**About this task:**
Restate each record below word for word, skipping images.

**Records provided:**
·····

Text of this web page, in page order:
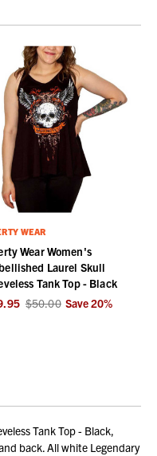
WEAR
Wear Women's
Laurel Skull
Tank Top - Black
$50.00 Save20%
Tank Top - Black,
back. All white Legendary
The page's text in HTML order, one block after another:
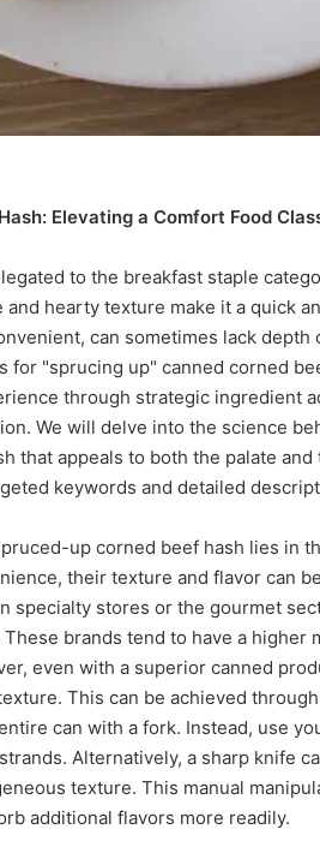
Elevating a Comfort Food
to the breakfast staple
hearty texture make it a quick
can sometimes lack
for "sprucing up" canned corned
through strategic ingredient
We will delve into the science
that appeals to both the palate
keywords and detailed
up corned beef hash lies in
their texture and flavor can
specialty stores or the gourmet
brands tend to have a higher
even with a superior canned
This can be achieved
can with a fork. Instead, use
Alternatively, a sharp knife
texture. This manual
additional flavors more readily.
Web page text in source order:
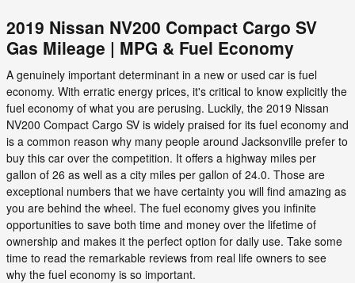
2019 Nissan NV200 Compact Cargo SV
Gas Mileage | MPG & Fuel Economy
A genuinely important determinant in a new or used car is fuel
economy. With erratic energy prices, it's critical to know explicitly the
fuel economy of what you are perusing. Luckily, the 2019 Nissan
NV200 Compact Cargo SV is widely praised for its fuel economy and
is a common reason why many people around Jacksonville prefer to
buy this car over the competition. It offers a highway miles per
gallon of 26 as well as a city miles per gallon of 24.0. Those are
exceptional numbers that we have certainty you will find amazing as
you are behind the wheel. The fuel economy gives you infinite
opportunities to save both time and money over the lifetime of
ownership and makes it the perfect option for daily use. Take some
time to read the remarkable reviews from real life owners to see
why the fuel economy is so important.
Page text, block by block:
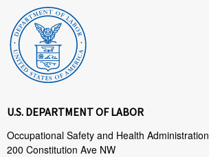
U.S. DEPARTMENT OF LABOR
Occupational Safety and Health Administration
200 Constitution Ave NW
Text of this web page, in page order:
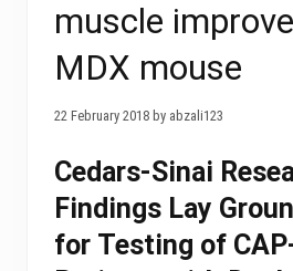
muscle
MDX mouse
22 February 2018 by abzali123
Cedars-Sinai
Findings Lay
for Testing of
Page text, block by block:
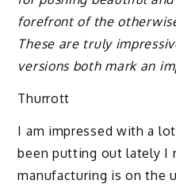
forefront of the
These are truly
versions both mark an
Thurrott
I am impressed with a
been putting out lately I
manufacturing is on the
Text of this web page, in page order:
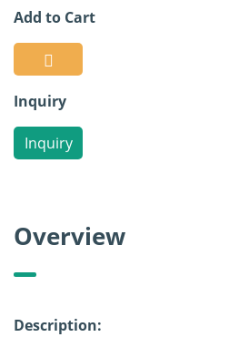
Add to Cart
Inquiry
Inquiry
Overview
Description:
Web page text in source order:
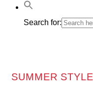
Search for:
SUMMER STYLE
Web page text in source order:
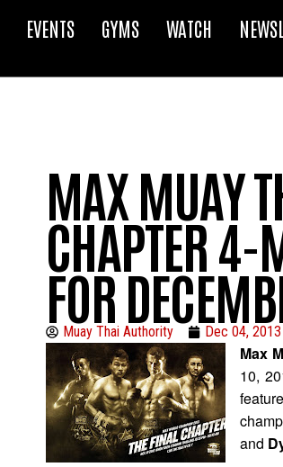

·····

**Solved problem:**
Text of this web page, in page order:
WEAR
Wear Women's
Laurel Skull
Tank Top - Black
$50.00 Save20%
Tank Top - Black,
back. All white Legendary
The page's text in HTML order, one block after another:
Elevating a Comfort Food
to the breakfast staple
hearty texture make it a quick
can sometimes lack
for "sprucing up" canned corned
through strategic ingredient
We will delve into the science
that appeals to both the palate
keywords and detailed
up corned beef hash lies in
their texture and flavor can
specialty stores or the gourmet
brands tend to have a higher
even with a superior canned
This can be achieved
can with a fork. Instead, use
Alternatively, a sharp knife
texture. This manual
additional flavors more readily.
Web page text in source order:
2019 Nissan NV200 Compact Cargo SV
Gas Mileage | MPG & Fuel Economy
A genuinely important determinant in a new or used car is fuel
economy. With erratic energy prices, it's critical to know explicitly the
fuel economy of what you are perusing. Luckily, the 2019 Nissan
NV200 Compact Cargo SV is widely praised for its fuel economy and
is a common reason why many people around Jacksonville prefer to
buy this car over the competition. It offers a highway miles per
gallon of 26 as well as a city miles per gallon of 24.0. Those are
exceptional numbers that we have certainty you will find amazing as
you are behind the wheel. The fuel economy gives you infinite
opportunities to save both time and money over the lifetime of
ownership and makes it the perfect option for daily use. Take some
time to read the remarkable reviews from real life owners to see
why the fuel economy is so important.
Page text, block by block:
U.S. DEPARTMENT OF LABOR
Occupational Safety and Health Administration
200 Constitution Ave NW
Text of this web page, in page order:
muscle
MDX mouse
22 February 2018 by abzali123
Cedars-Sinai
Findings Lay
for Testing of
Page text, block by block:
forefront of the
These are truly
versions both mark an
Thurrott
I am impressed with a
been putting out lately I
manufacturing is on the
Text of this web page, in page order:
Add to Cart
Inquiry
Inquiry
Overview
Description:
Web page text in source order:
Search for:
SUMMER STYLE
Web page text in source order:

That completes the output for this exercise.